The printed circuit board (PCB) is the linchpin for all of today’s modern electronics. A business leader in the semiconductor equipment industry was developing a state of the art, fully automated PCB manufacturing system. This employed a high speed gantry that dispensed certain liquids such as lead paste, glue, coating chemicals etc. Tismo was brought on board to develop the control software, that constituted the brains of the system.
The software was intended to control the different parts of the system that included a gantry, dispensing head, conveyor and various other subsystems. Since the client was developing the hardware parallelly, continuous changes in the system definition and functionalities were a given. The team realised that the operational challenges would also have to be accounted for by the control software. These could include non-aligned and warped PCB substrates. The Tismo team was faced with developing a software architecture, flexible enough to accommodate hardware and process changes, specifically, number and types of dispensing jets to be supported, optional height sensors, different types of cameras etc.

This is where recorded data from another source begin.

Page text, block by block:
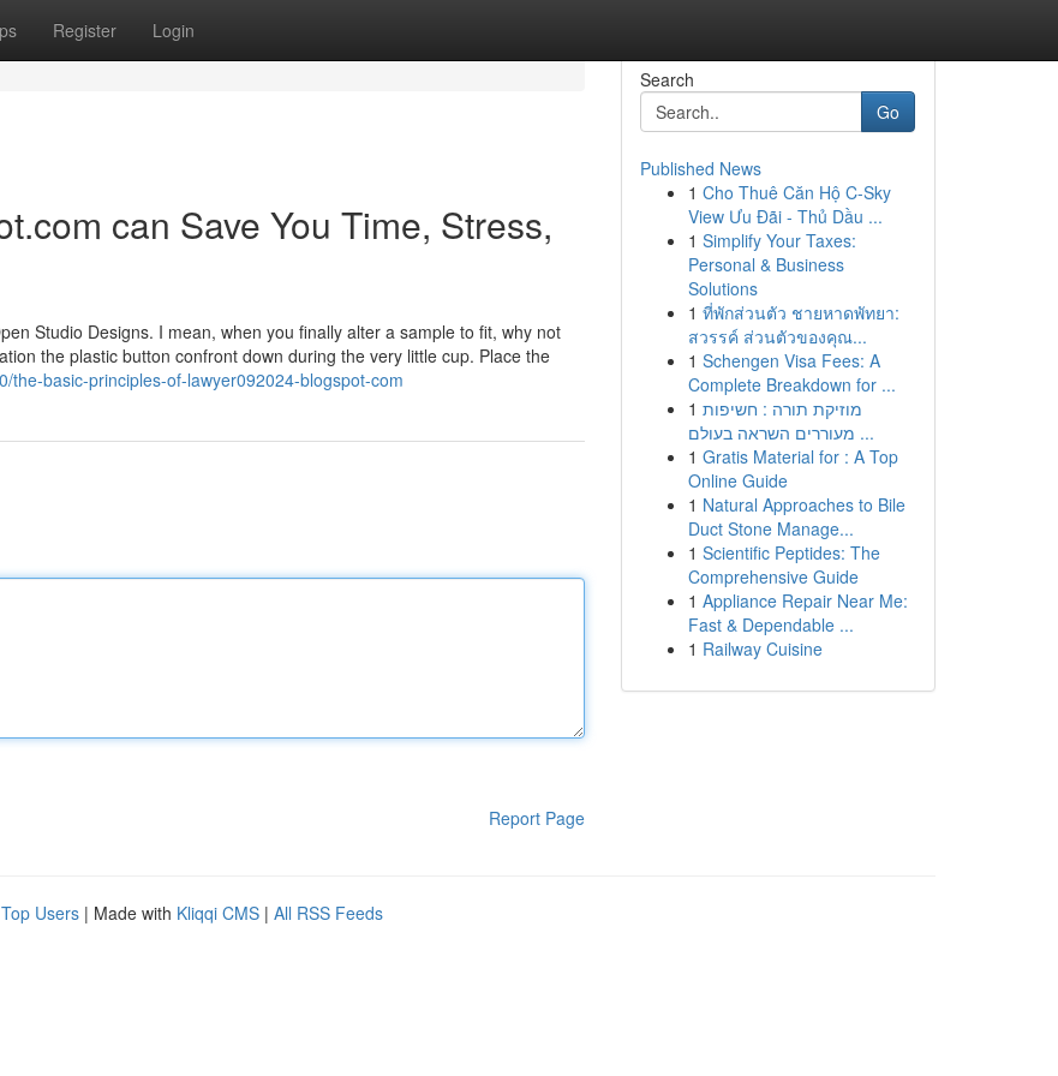
Register Login
can Save You Time, Stress,
Studio Designs. I mean, when you finally alter a sample to fit, why not
the plastic button confront down during the very little cup. Place the
the-basic-principles-of-lawyer092024-blogspot-com
Report Page
Search
Go
Published News
1 Cho Thuê Căn Hộ C-Sky
View Ưu Đãi - Thủ Dầu ...
1 Simplify Your Taxes:
Personal & Business
Solutions
1 ที่พักส่วนตัว ชายหาดพัทยา:
สวรรค์ ส่วนตัวของคุณ...
1 Schengen Visa Fees: A
Complete Breakdown for ...
1 מוזיקת תורה : חשיפות
מעוררים השראה בעולם ...
1 Gratis Material for : A Top
Online Guide
1 Natural Approaches to Bile
Duct Stone Manage...
1 Scientific Peptides: The
Comprehensive Guide
1 Appliance Repair Near Me:
Fast & Dependable ...
1 Railway Cuisine
Top Users | Made with Kliqqi CMS | All RSS Feeds

Additionally, the software would have to actively monitor various physical parameters like offset of the PCBs, arching of the substrates, distance between dispensing nozzle and substrate etc, all in real time.

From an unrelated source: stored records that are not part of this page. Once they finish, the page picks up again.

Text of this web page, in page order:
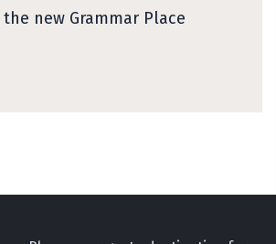
new Grammar Place
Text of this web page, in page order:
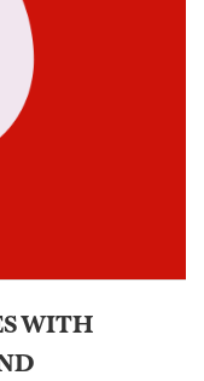
WITH
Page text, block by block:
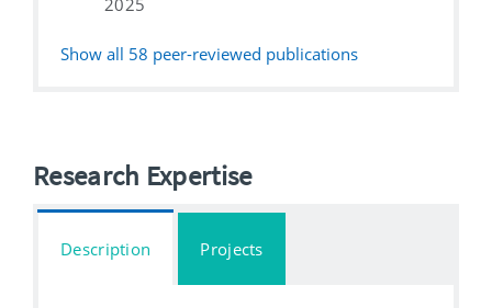
Show all 58 peer-reviewed publications
Research Expertise
Description Projects

Tismo developed a modular software architecture that controlled the SMEMA compliant conveyor system used to move substrate in and out, and a three axis gantry system used to move the liquid dispensing head. It also supported a vision system, comprising a camera and height sensor, mounted on the gantry and an optional substrate heating module which interfaces with the conveyor system. The software employed algorithm that detected fiducial markings to create ‘Matrox Models’ and compute the necessary corrective offsets for the dispensing head. The challenge of arched substrates was overcome by using the height sensors to project the arch of the substrate and incorporate the required corrective measures. Automatic and manual setup and calibration of the camera to machine coordinates, automatic calibration of the height sensor, camera to Jet dispenser head were built into the software. It also helped the operator to jog the camera on top of the substrate and create custom dispensing patterns (dispensing program) for each substrate as well as create callable, reusable patterns.
The software was developed using C# on .NET framework. Matrox Imaging Library was used to support the vision system. A WPF MVVM architecture was followed and an integrated UI was developed to handle all subsystems.